Mr Pan Ziqiang, Director of the Science and Technology Commission at CNNC, said: “China should not change its development plan in the nuclear power sector“.
On March 16, the Chinese Cabinet decided to halt new approvals for nuclear projects following the crisis at Japan’s Fukushima nuclear plant.
After this, China’s National Nuclear Safety Administration ordered the existing facilities to begin safety checks.
The checks included location adaptability to external incidents such as floods, earthquakes or any extreme natural disasters as well as the reliability of the emergency power supply, which are all possible factors that might cause an event similar to that in Japan.
Despite this, the country is likely to start building a nuclear power plant next month in Shandong province, using fourth-generation technology, according to Huaneng Nuclear Power Development Co, the project’s developer, the Daily reported.
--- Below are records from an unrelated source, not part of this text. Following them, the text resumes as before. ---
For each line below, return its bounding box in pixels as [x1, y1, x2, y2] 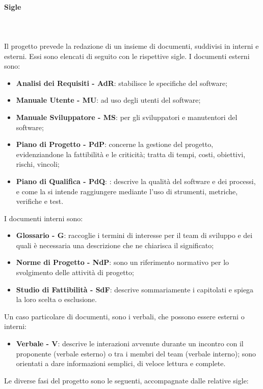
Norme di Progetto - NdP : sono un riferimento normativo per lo [16, 257, 229, 267]
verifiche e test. [16, 196, 64, 206]
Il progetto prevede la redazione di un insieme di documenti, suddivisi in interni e [4, 40, 259, 51]
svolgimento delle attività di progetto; [16, 267, 134, 278]
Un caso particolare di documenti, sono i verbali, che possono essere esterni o [4, 311, 245, 321]
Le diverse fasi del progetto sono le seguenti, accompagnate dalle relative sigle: [4, 375, 249, 385]
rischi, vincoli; [16, 159, 60, 169]
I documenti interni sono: [4, 213, 83, 223]
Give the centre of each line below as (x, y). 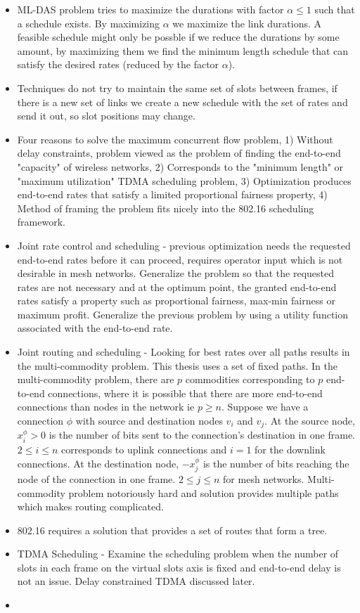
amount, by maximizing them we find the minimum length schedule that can (183, 50)
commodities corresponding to (250, 379)
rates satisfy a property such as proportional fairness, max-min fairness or (176, 301)
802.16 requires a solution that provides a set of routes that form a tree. (172, 530)
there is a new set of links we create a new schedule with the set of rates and (182, 102)
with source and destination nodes (149, 421)
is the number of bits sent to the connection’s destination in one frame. (202, 435)
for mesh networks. (264, 478)
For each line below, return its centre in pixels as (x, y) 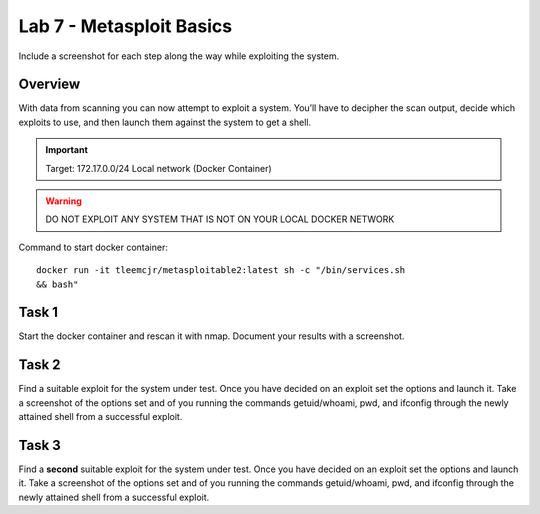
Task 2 (39, 365)
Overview (49, 84)
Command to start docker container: (93, 247)
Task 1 (38, 312)
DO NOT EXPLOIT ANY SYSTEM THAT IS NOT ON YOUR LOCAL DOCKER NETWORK (220, 219)
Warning (63, 201)
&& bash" (57, 284)
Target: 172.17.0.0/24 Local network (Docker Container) (158, 168)
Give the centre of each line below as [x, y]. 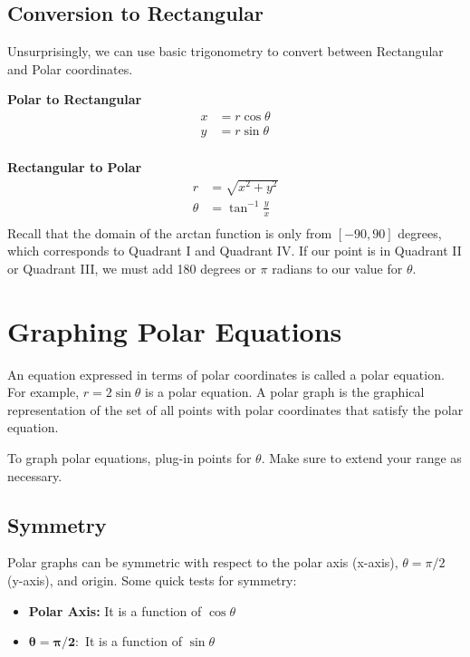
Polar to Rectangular [75, 99]
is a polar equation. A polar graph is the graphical [285, 392]
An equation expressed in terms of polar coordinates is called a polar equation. [226, 374]
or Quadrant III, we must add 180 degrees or [132, 268]
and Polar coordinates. [70, 68]
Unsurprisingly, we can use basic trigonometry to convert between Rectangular [225, 51]
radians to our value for [337, 268]
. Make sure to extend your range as [361, 457]
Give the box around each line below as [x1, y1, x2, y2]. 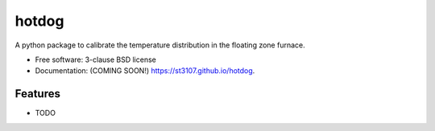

Mr Pan said that nuclear power is a major and reliable source for China to meet its energy demands, and one which is environment friendly.
“China has a sound record in nuclear safety. We have never had a nuclear incident beyond level two,” he said.
Japan’s crisis has also raised a debate over the safety of second-generation nuclear technology. China currently uses the same second-generation nuclear technology as that employed in Japan.
The use of third-generation technology, such as Westinghouse’s AP1000 reactor and Areva’s EPR reactor, is gaining ground commercially. Six of the 28 reactors being built by China will use third-generation technology.